Mercedes-Benz Stadium

This Sunday will be Super Bowl LIII for the NFL, number III for the city of Atlanta, and the very first for 17-month-old Mercedes-Benz Stadium.

Atlanta’s first bid for a Super Bowl was granted before Mercedes-Benz Stadium’s predecessor was even finished. On May 23, 1990, the Georgia Dome – scheduled to open two years later – was named the host of Super Bowl XXVIII. “We felt awful good about it going in,” Falcons owner Rankin Smith told UPI, “But you never know what can happen in a secret ballot… if there was one overriding factor, it had to be the new stadium.” Added Atlanta mayor Maynard Jackson, “This will be great for our city’s self-esteem, image and economy… The 1994 Super Bowl will be the best ever, we guarantee it.”

The political and social climate became charged in the lead-up to the game due to protests against the flag of the state of Georgia at the Georgia Dome, the Confederate ‘Southern Cross’ symbol prominently featured in its design. Georgia State Senator Ralph David Abernathy, reported the Los Angeles Times, “along with several other black legislators… wrote a letter to National Football League Commissioner Paul Tagliabue asking that the flag be barred from Sunday’s game.”

The game was played, Georgia state flag flying. Natalie Cole sang the National Anthem, a gospel choir behind her, with a stirring “America the Beautiful” mixed into her arrangement. And in the game itself, the Buffalo Bills played for the NFL championship for the fourth consecutive year and lost for the fourth consecutive year, relinquishing a 13-6 halftime lead and falling, 30-13, to the Dallas Cowboys. Super Bowl MVP Emmitt Smith rushed for 132 yards and two second-half touchdowns, part of Dallas’s string of 24 unanswered points.

Super Bowl XXVIII may not have lived up to Mayor Jackson’s guarantee, but at least there was no ice. The second Super Bowl at the Georgia Dome, Super Bowl XXXIV in 2000, presented a better contest and catastrophic conditions.

One week before the Super Bowl, on January 22, the first ice storm hit the Atlanta. The day before the game, January 28, the second ice storm struck. All told, the storms left some 500,000 homes without power, caused $48 million worth of damage, and led to hundreds of accidents – one a 47-car collision.

The game itself was magnificent. The story of the 1999 regular season, like the 2018 regular season, was the surprising Rams, thanks to a high-flying offense schematically ahead of the curve. (Simply substitute the city of St. Louis and 63-year-old head coach Dick Vermeil and 28-year-old quarterback Kurt Warner for today’s Los Angeles Rams of 32-year-old head coach Sean McVay and 24-year-old signal-caller Jared Goff.)

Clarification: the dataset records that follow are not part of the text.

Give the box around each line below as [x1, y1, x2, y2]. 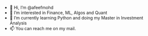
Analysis [9, 20, 27, 26]
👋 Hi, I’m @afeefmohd [9, 5, 54, 10]
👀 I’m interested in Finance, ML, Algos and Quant [9, 10, 108, 16]
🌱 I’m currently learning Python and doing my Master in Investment [9, 15, 144, 20]
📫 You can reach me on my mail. [9, 26, 76, 31]
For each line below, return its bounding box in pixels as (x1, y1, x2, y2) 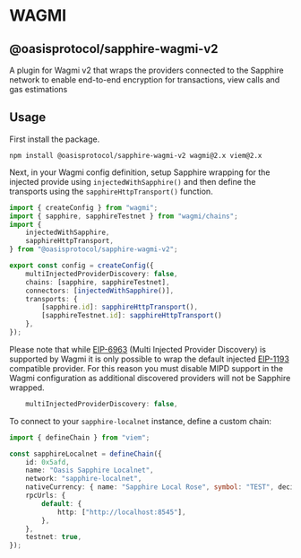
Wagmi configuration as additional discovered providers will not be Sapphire (9, 372, 291, 383)
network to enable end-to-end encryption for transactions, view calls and (9, 74, 280, 85)
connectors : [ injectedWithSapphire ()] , (25, 286, 175, 295)
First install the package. (9, 134, 100, 144)
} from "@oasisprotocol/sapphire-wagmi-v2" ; (9, 245, 178, 254)
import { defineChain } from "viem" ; (9, 432, 150, 442)
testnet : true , (25, 533, 82, 542)
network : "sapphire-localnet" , (25, 475, 142, 484)
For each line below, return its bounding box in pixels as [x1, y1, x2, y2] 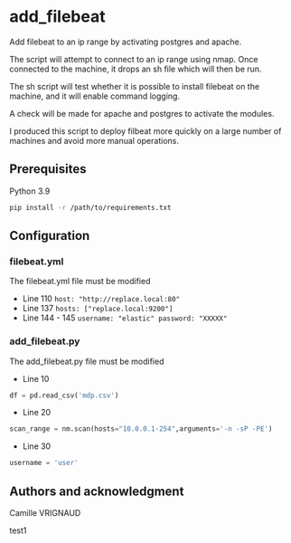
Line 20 [22, 407, 52, 418]
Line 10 [22, 373, 50, 384]
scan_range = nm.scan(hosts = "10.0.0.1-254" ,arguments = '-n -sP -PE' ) [9, 424, 273, 433]
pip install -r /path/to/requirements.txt [9, 203, 172, 212]
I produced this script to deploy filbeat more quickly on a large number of [9, 125, 282, 137]
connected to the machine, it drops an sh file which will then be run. [9, 63, 262, 74]
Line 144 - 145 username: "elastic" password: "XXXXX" [22, 312, 228, 323]
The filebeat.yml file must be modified [9, 276, 151, 287]
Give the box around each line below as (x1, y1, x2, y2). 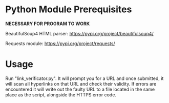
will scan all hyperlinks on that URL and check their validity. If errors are (5, 80, 157, 87)
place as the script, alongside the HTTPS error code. (5, 91, 117, 98)
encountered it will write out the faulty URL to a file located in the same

The Rams built a seemingly trustworthy 16-0 lead over the Tennessee Titans with three first-half field goals and a Torry Holt third-quarter touchdown reception, but two Titans touchdowns and an Al Del Greco field goal with 2:12 to play wiped out the deficit – the first time in Super Bowl history that a team had rallied from a deficit over 10 points. St. Louis responded on the very next play from scrimmage, a 73-yard Isaac Bruce catch-and-run for a 23-16 lead with only 1:54 to play. The late Steve McNair drove the Titans back down the field in search of the game-tying score. On the last play of the game, St. Louis linebacker Mike Jones tackled receiver Kevin Dyson one yard shy of the goal line as time expired, giving the Rams their first Super Bowl championship. It remains the franchise’s only Super Bowl title, entering Sunday’s match-up with New England.

Beyond the ice, there was one last moment to mar Atlanta’s Super Bowl weekend in national memory. Around 4 a.m. the Monday morning after the game, two young men were stabbed to death following an altercation at the Cobalt Lounge. Baltimore Ravens star linebacker Ray Lewis was charged with murder in the aftermath, with the charge later reduced to misdemeanor obstruction. Lewis pled guilty and served 12 months probation.

19 years later, with the Georgia Dome no longer in existence, the city of Atlanta will host its third Super Bowl. This year, again, there have been more troubles of the human and weather variety: the partial government shutdown that threatened air travel to Atlanta, an uncalled pass interference that aided the Rams in eliminating the New Orleans Saints in the NFC championship game, a polar vortex freezing much of the country this week, and a rainy Sunday forecasted for the Atlanta area.

In the end, will this Super Bowl at last live up to former Mayor Jackson’s hope that it would be positive for the city’s self-esteem, image and economy? Or will Atlanta be left looking forward to its fourth Super Bowl, whenever it arrives?

This article first appeared in the weekly Football Stadium Digest newsletter. Are you a subscriber? It’s free, and you’ll see features like this before they appear on the Web. Go here to subscribe to the Football Stadium Digest newsletter.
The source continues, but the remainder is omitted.